Extra details. Same symptoms, as of 2023-07-01, on an iPhone 14 with iOS 16.5.x -- working just fine, then at what feels like random, all apps and services start reporting it can't connect to the Internet. ( Browsers won't browse, Apple's Mail says the accounts need attention, phone can't check to see if it needs an update, iMessages don't deliver, purchase notifications don't appear, etc. )
Apple's forums seem to blame the Internet, ISP, router, or WAP, everything but the phone {which I doubt it is the hardware since most of the time it works} or the iOS release {which I suspect is the issue}.
However during times of WiFi failure, all other devices, including older iPhones, iPads, and computers work just fine. The very infrastructure being blamed is working for all other Apple (and non-Apple) devices; the problem is localized to the phone (or more specifically later phones running the latest iOS, as a iPhone XS Max running the same iOS version works just fine).
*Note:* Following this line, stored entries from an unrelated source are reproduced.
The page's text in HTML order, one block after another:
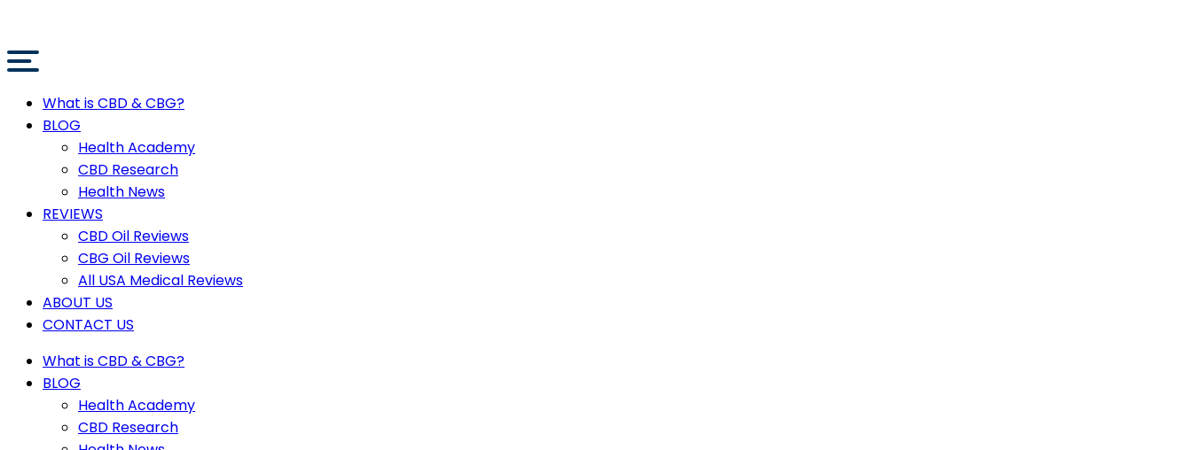
What is CBD & CBG?
BLOG
Health Academy
CBD Research
Health News
REVIEWS
CBD Oil Reviews
CBG Oil Reviews
All USA Medical Reviews
ABOUT US
CONTACT US
What is CBD & CBG?
BLOG
Health Academy
CBD Research
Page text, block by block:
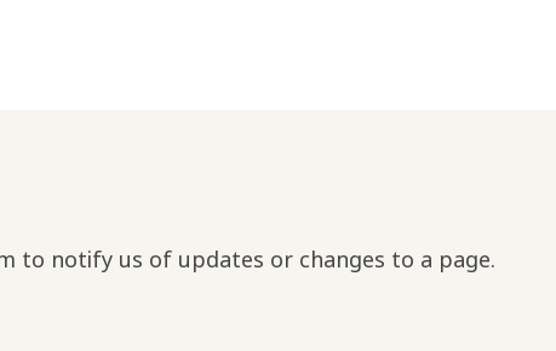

Taking the "Microsoft" solution of turning off the device and back on does correct the problem (temporarily until it happens again), except this is Apple, and their community knows that should not be necessary with their hardware (and I suspect they believe Apple knows about the issue and is dodging admitting something is wrong for the time being, based on passed patterns).
WHAT DOESN'T WORK: Turning the WiFi off and back on, changing to any other WiFi network, or going into Air Plane mode and back out does not correct the problem.
All the while, the phone does show a successful WiFi connection icon with the Wireless Access Point; the settings screen also confirms this (though the 'No Internet' text in red sometimes is present and sometimes not -- either way, Apps can't reach the Internet). You can switch and authenticate to other WiFi networks, too, but all report No Internet when connected.
EXTRA INFO: Using UniFi, it's possible to see what the Wireless Access Point sees. And while the Phone connects to the Access point (even though it's not servicing the Internet), the Wireless Access Point does see the phone (as you'd expect). The phone successfully gets an IP address via DHCP; using several test networks with static IP addresses, the correct IP is assigned after the WiFi Connection happens ...but the phone's applications and setting screen report there's No Internet Connection over that link.
The Wireless Access Point is servicing other devices as well, so the WAP has Internet connectivity, despite where Apple would like to point the finger.
Additionally, I've put a Firewalla box in between as a monitor, as well as a pfSense firewall downstream of that. They each see the iPhone's DHCP connection request and claim that small, rare bursts, very far apart (many minutes later), of intermediate trickles of traffic (in the very low kilobytes) are making it onto the network from the iPhone and are being delivered back to the phone. I suspect we're the DHCP negotiations, and then nothing from the phone.
And just since someone's going to ask, no VPN is in use.
EMPIRICAL EVIDENCE: We notice the problem seems to happen the most when the phone shifts into using 5G and then returning to WiFi.
e.g., go to lunch, come back, phone acts as if the Internet is no longer there -- power cycle required.
Devices that only handle 4G have no problems handing off between WiFi and 4G as familiar WiFi networks reappear.
COMMUNITY QUESTION: Does anyone else notice anything about the events around when 'No Internet Connection' problems surface, such as our 5G woes?